* **Your instructions**:
Will you extract the entries word for word? Images should not appear in the copy.

(Collection entries)

------------------------------------------------

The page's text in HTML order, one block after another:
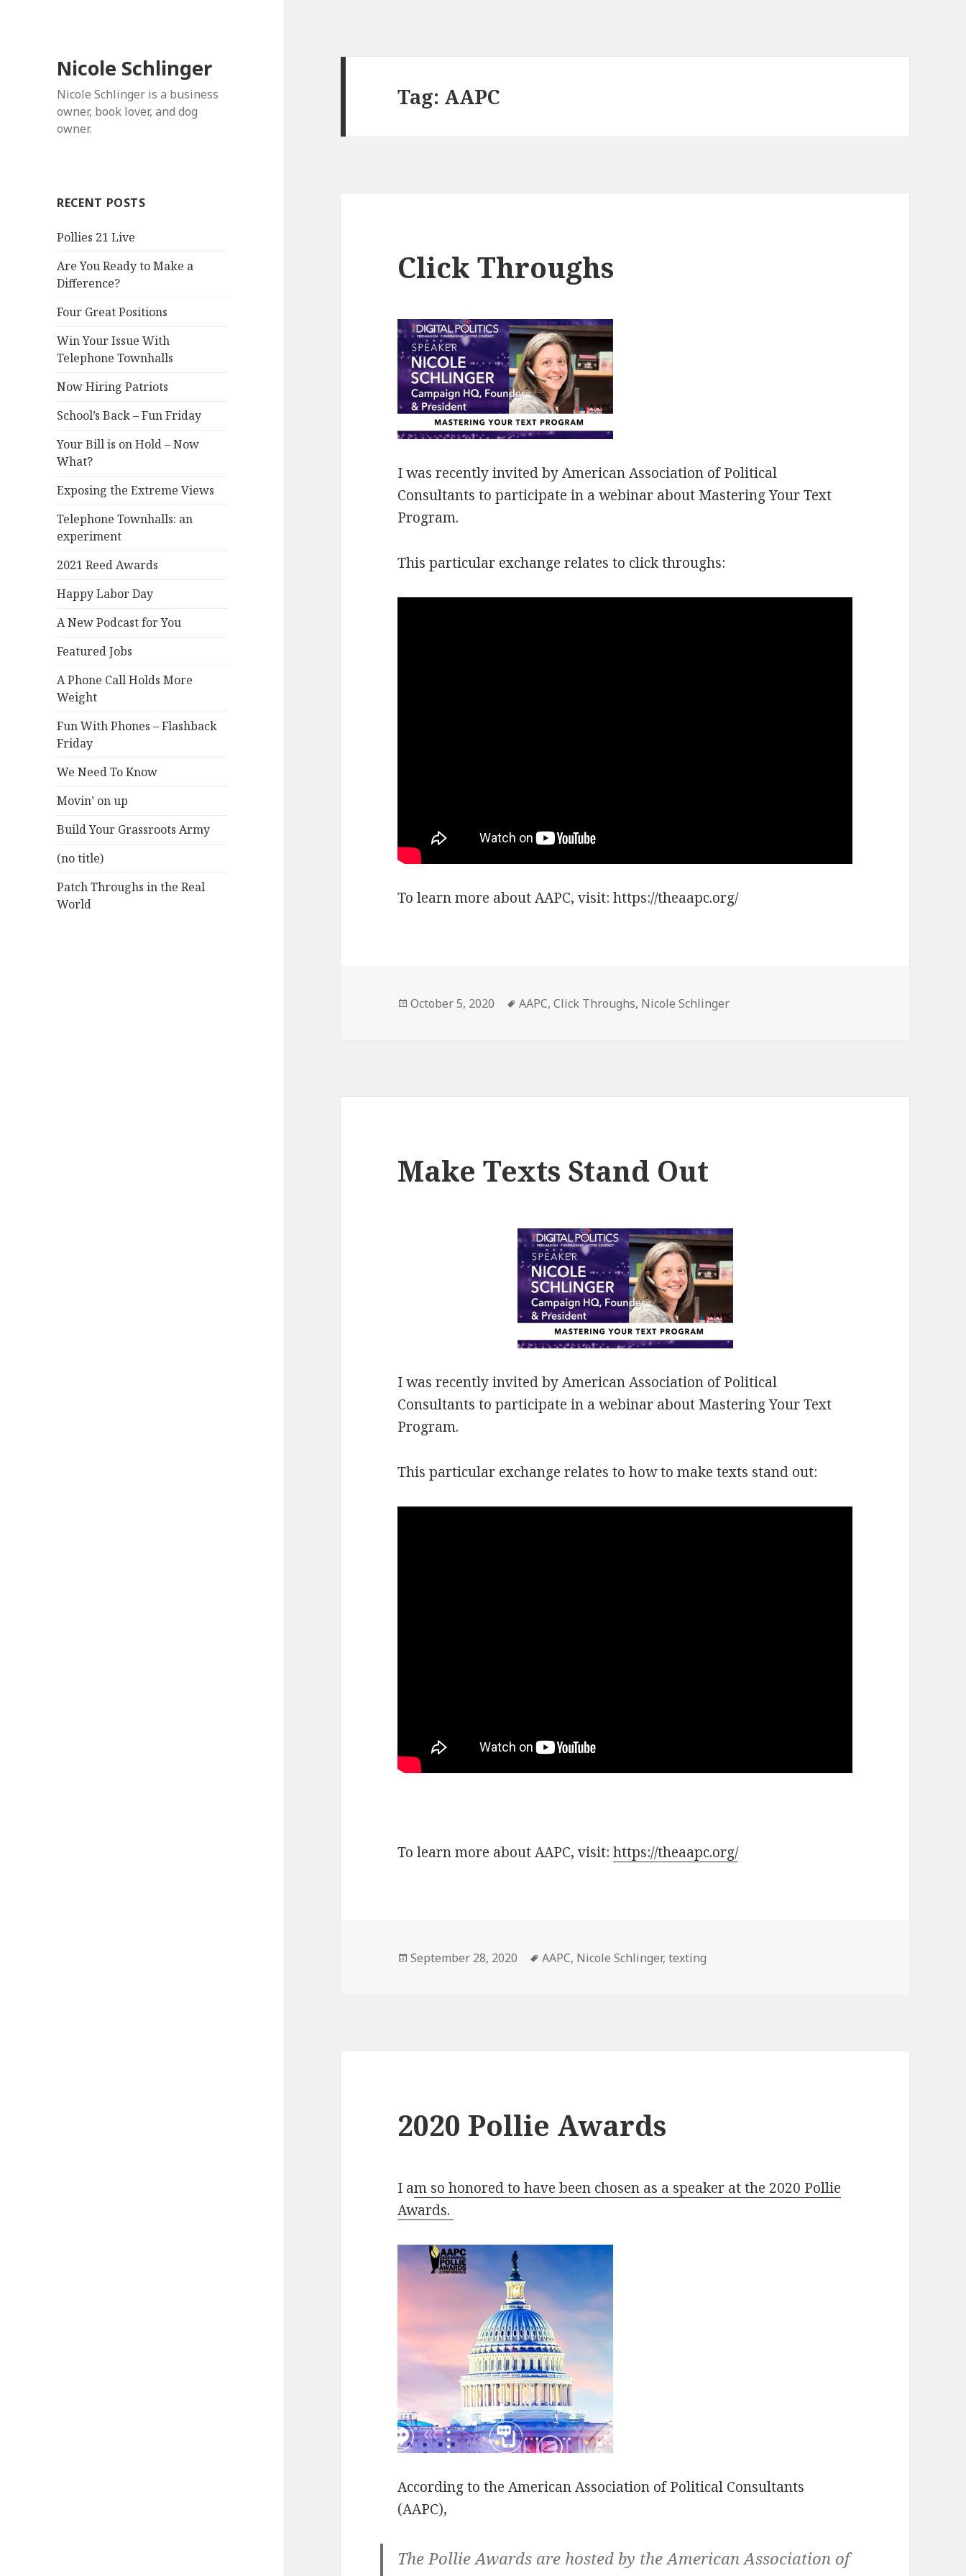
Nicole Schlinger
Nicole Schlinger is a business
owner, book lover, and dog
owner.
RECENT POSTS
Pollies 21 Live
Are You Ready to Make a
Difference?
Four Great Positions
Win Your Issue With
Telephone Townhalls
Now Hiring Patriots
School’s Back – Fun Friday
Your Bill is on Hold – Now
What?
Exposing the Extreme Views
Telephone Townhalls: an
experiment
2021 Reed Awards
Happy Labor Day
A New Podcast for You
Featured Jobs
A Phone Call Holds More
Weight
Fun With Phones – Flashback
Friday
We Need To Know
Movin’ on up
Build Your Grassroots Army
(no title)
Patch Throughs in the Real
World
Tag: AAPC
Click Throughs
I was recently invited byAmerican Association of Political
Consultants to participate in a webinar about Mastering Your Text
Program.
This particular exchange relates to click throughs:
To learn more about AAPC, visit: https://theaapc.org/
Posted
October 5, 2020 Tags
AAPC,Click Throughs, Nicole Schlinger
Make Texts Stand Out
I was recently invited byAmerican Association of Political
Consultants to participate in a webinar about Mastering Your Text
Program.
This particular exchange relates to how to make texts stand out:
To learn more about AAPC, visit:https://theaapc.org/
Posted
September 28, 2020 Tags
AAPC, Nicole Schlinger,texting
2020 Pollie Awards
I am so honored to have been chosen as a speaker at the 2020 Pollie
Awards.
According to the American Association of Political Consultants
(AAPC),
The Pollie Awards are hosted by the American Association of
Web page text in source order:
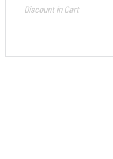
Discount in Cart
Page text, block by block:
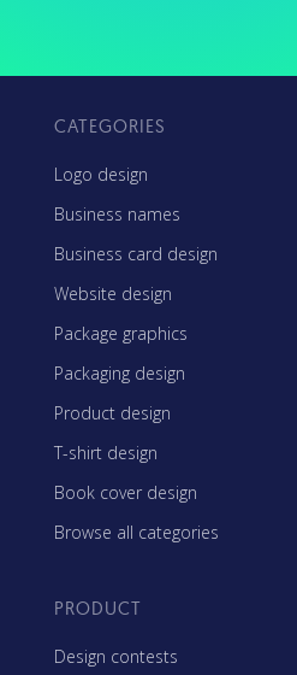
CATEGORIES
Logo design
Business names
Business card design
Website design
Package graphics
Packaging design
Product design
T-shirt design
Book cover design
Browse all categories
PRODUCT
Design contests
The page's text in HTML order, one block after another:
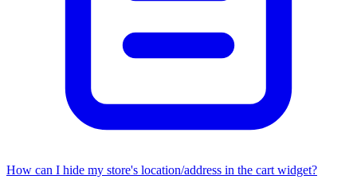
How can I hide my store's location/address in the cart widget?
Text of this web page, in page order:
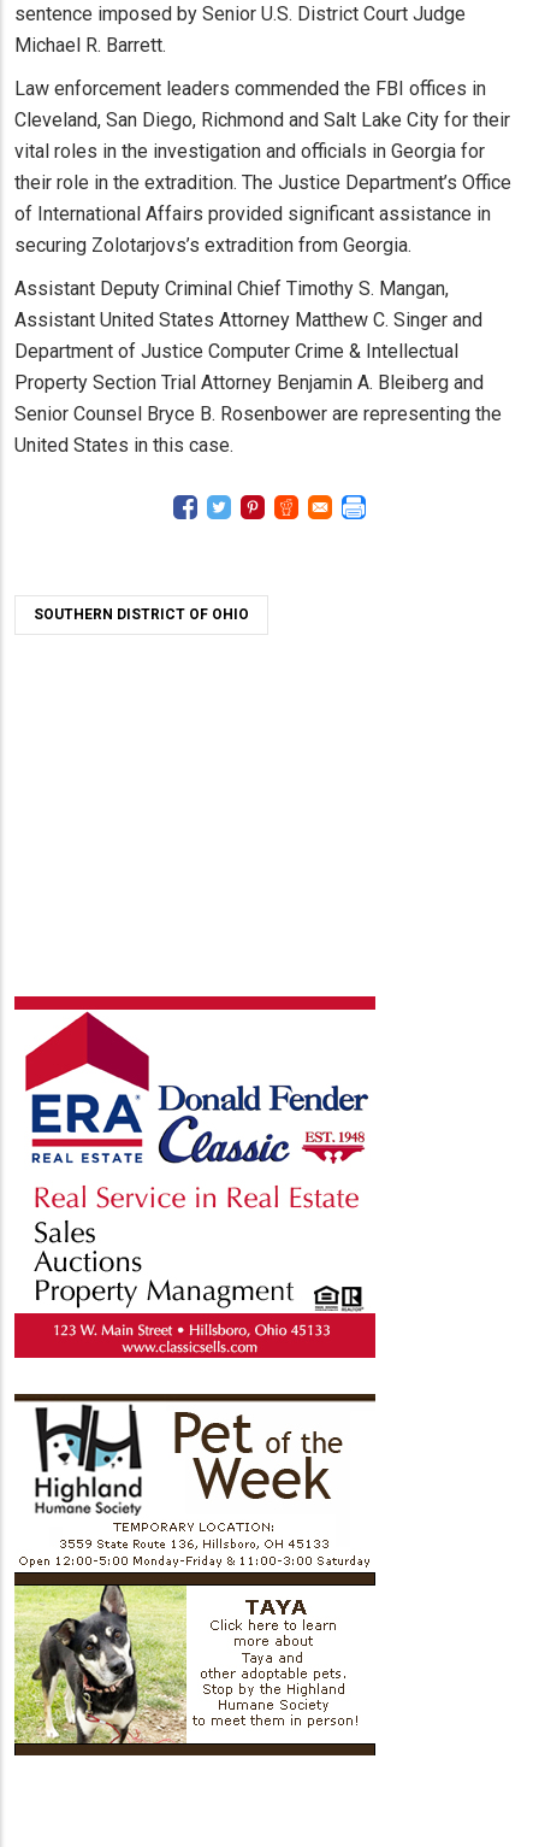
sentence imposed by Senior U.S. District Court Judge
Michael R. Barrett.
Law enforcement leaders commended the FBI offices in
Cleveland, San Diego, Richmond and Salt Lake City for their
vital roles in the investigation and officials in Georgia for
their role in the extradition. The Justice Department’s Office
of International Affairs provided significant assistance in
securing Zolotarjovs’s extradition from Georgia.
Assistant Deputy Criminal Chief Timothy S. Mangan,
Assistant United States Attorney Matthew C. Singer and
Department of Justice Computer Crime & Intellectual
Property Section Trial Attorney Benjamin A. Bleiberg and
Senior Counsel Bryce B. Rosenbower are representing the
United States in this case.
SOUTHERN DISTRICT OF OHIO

------------------------------------------------

* **Result**:
The page's text in HTML order, one block after another:
Nicole Schlinger
Nicole Schlinger is a business
owner, book lover, and dog
owner.
RECENT POSTS
Pollies 21 Live
Are You Ready to Make a
Difference?
Four Great Positions
Win Your Issue With
Telephone Townhalls
Now Hiring Patriots
School’s Back – Fun Friday
Your Bill is on Hold – Now
What?
Exposing the Extreme Views
Telephone Townhalls: an
experiment
2021 Reed Awards
Happy Labor Day
A New Podcast for You
Featured Jobs
A Phone Call Holds More
Weight
Fun With Phones – Flashback
Friday
We Need To Know
Movin’ on up
Build Your Grassroots Army
(no title)
Patch Throughs in the Real
World
Tag: AAPC
Click Throughs
I was recently invited byAmerican Association of Political
Consultants to participate in a webinar about Mastering Your Text
Program.
This particular exchange relates to click throughs:
To learn more about AAPC, visit: https://theaapc.org/
Posted
October 5, 2020 Tags
AAPC,Click Throughs, Nicole Schlinger
Make Texts Stand Out
I was recently invited byAmerican Association of Political
Consultants to participate in a webinar about Mastering Your Text
Program.
This particular exchange relates to how to make texts stand out:
To learn more about AAPC, visit:https://theaapc.org/
Posted
September 28, 2020 Tags
AAPC, Nicole Schlinger,texting
2020 Pollie Awards
I am so honored to have been chosen as a speaker at the 2020 Pollie
Awards.
According to the American Association of Political Consultants
(AAPC),
The Pollie Awards are hosted by the American Association of
Web page text in source order:
Discount in Cart
Page text, block by block:
CATEGORIES
Logo design
Business names
Business card design
Website design
Package graphics
Packaging design
Product design
T-shirt design
Book cover design
Browse all categories
PRODUCT
Design contests
The page's text in HTML order, one block after another:
How can I hide my store's location/address in the cart widget?
Text of this web page, in page order:
sentence imposed by Senior U.S. District Court Judge
Michael R. Barrett.
Law enforcement leaders commended the FBI offices in
Cleveland, San Diego, Richmond and Salt Lake City for their
vital roles in the investigation and officials in Georgia for
their role in the extradition. The Justice Department’s Office
of International Affairs provided significant assistance in
securing Zolotarjovs’s extradition from Georgia.
Assistant Deputy Criminal Chief Timothy S. Mangan,
Assistant United States Attorney Matthew C. Singer and
Department of Justice Computer Crime & Intellectual
Property Section Trial Attorney Benjamin A. Bleiberg and
Senior Counsel Bryce B. Rosenbower are representing the
United States in this case.
SOUTHERN DISTRICT OF OHIO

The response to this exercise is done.